В сильных икрах ног, пропорциональном сложении, крепком и красивом торсе мальчика экзаменаторы угадывали и будущую ловкость виртуозного партнера и способность к усвоению сложной азбуки классического танца. Доброжелательные реплики присутствовавших педагогов свидетельствовали о том, что конкурс будет выдержан.
Осенью 1935 года Саша оказался в классе Н. И. Тарасова – педагога мужского классического танца и прекрасного человека, которого ученики очень любили и которому восхищенно подражали. Позднее, в пору своей творческой и духовной зрелости, Лапаури отзывался о своем учителе не менее восторженно, чем в юношеские годы. «Николай Иванович, – писал он, – красивый человек, причем в чеховском понимании красивого, то есть не только внешне, но и внутренне. Я встречал такие цельные натуры чрезвычайно редко. Николай Иванович был строгим, но справедливым. Он был мастером мужественного танца, что так выгодно отличает его учеников от рафинированно-женственных танцоров Запада».
Занятия в училище начинались в девять часов утра и продолжались до трех, а то и четырех часов дня. Ежедневная работа у той самой, поначалу вызвавшей недоумение палки доставляла много хлопот. Не все сразу получалось: ноги и руки первоклассника с трудом выполняли незнакомые упражнения, уложенные в жесткий каркас размеренного ритма музыки. Урок классического танца всегда бывал первым и продолжался два часа. Затем следовали другие дисциплины, среди которых самая любимая – математика. Вел этот предмет всеми обожаемый Б. А. Нурик, сумевший привить мальчишеской аудитории любовь к своему предмету. Обаятельный и умный человек, он учил своих беспокойных питомцев неустанно работать, развивал в них любознательность.
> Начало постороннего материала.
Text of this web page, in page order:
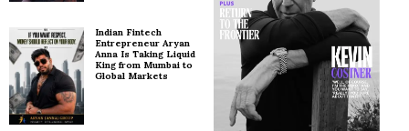
Indian Fintech
Entrepreneur Aryan
Anna Is Taking Liquid
King from Mumbai to
Global Markets
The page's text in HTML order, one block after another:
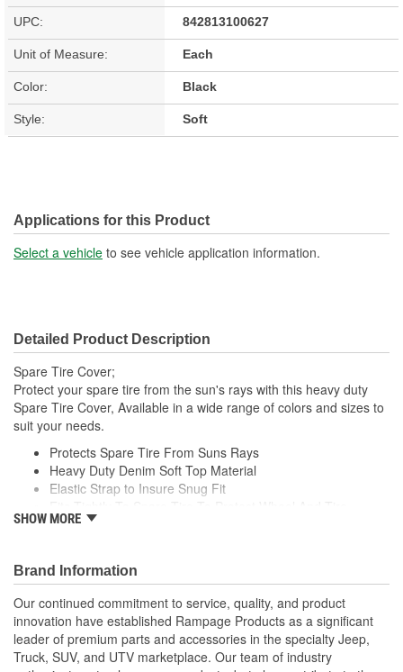
UPC: 842813100627
Unit of Measure: Each
Color: Black
Style: Soft
Applications for this Product
Select a vehicle to see vehicle application information.
Detailed Product Description
Spare Tire Cover;
Protect your spare tire from the sun's rays with this heavy duty
Spare Tire Cover, Available in a wide range of colors and sizes to
suit your needs.
Protects Spare Tire From Suns Rays
Heavy Duty Denim Soft Top Material
Elastic Strap to Insure Snug Fit
Includes Adjustment Cord For A Tight Fit
SHOW MORE
Brand Information
Our continued commitment to service, quality, and product
innovation have established Rampage Products as a significant
leader of premium parts and accessories in the specialty Jeep,
Truck, SUV, and UTV marketplace. Our team of industry
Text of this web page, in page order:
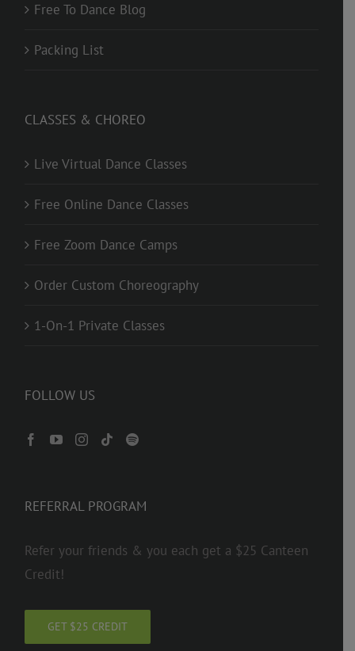
Free To Dance Blog
Packing List
CLASSES & CHOREO
Live Virtual Dance Classes
Free Online Dance Classes
Free Zoom Dance Camps
Order Custom Choreography
1-On-1 Private Classes
FOLLOW US
REFERRAL PROGRAM
Refer your friends & you each get a $25 Canteen
Credit!
GET $25 CREDIT
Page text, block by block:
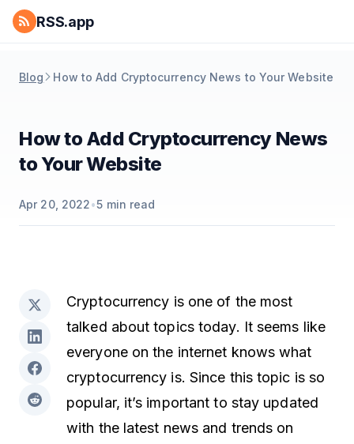
RSS.app
Blog How to Add Cryptocurrency News to Your Website
How to Add Cryptocurrency News
to Your Website
Apr 20, 2022•5 min read
Cryptocurrency is one of the most
talked about topics today. It seems like
everyone on the internet knows what
cryptocurrency is. Since this topic is so
popular, it’s important to stay updated
with the latest news and trends on

Лапаури повезло: здесь, в училище, как и в семье, его окружали люди увлеченные. «Конечно, увлеченность – необходимое качество во всякой специальности, но педагог без увлеченности – это ничто. И поэтому некоторые учителя, которые, безусловно, знали свое дело, но не сумели зажечь учеников, так и оставили для нас свои предметы непрочитанной книгой», – говорил он позже, будучи уже известным педагогом.
Желание не отставать от своих сверстников, даже быть заводилой, заставляло мальчика искать применения своим способностям в различных интересных делах. В классе он организовал общество «Белый клык», название для которого было заимствовано у любимого писателя Джека Лондона. Ребята единодушно избрали организатора вожаком общества. Мальчишеский коллектив издавал свою стенную газету, и Саша стал ее редактором. Первый «писательский» опыт вскоре пригодился: в феврале 1936 года в театральной многотиражке «Советский артист» появилась заметка Саши Лапаури, в которой он делился впечатлениями о своей новой школе. Школа пришлась ему по душе, и даже жесткая дисциплина и изнурительный труд не тяготили новичка.
Было еще одно обстоятельство, которое вдохновляло одиннадцатилетнего Лапаури на лидерство среди одноклассников. Среди ровесниц была девочка Рая Стручкова, которую за живость ума и характера все называли Стручком. Многое из того, что замышлял Лапаури в классе, делалось именно во имя этой хрупкой большеглазой девочки, подстриженной под мальчика. Даже занятия фотографией, в которой он добился неплохих результатов, были следствием первой влюбленности впечатлительного подростка. Впоследствии танцовщик вспоминал: «Мне казалось, что только я один могу почувствовать такое, что никто до меня и после меня так любить не будет. И я решил объясниться!»
К этому побуждала глубина большого, до конца еще не осознанного чувства. Но мальчика одолевал страх, сердце замирало от мысли, что предстоит открыть то, что было так важно, так сокровенно для него самого и что, возможно, оставит равнодушной его избранницу.
Свое состояние Лапаури очень хорошо передал сам: «Как только я приближался к будущей моей жене, а я влюбился именно в нее, то разговор дальше темы соревнования в учебе не шел. И вот однажды, играя в прятки на дне рождения своего товарища, я залез под стол, накрытый большой скатертью, и оказался лицом к лицу с предметом моей любви. «Я тебя люблю!» – произнес я и почувствовал жар. «Я тоже», – услышал я в темноте, причем настолько быстро, что я оторопел. Жена, между прочим, запомнила особенно ясно это мое признание под столом!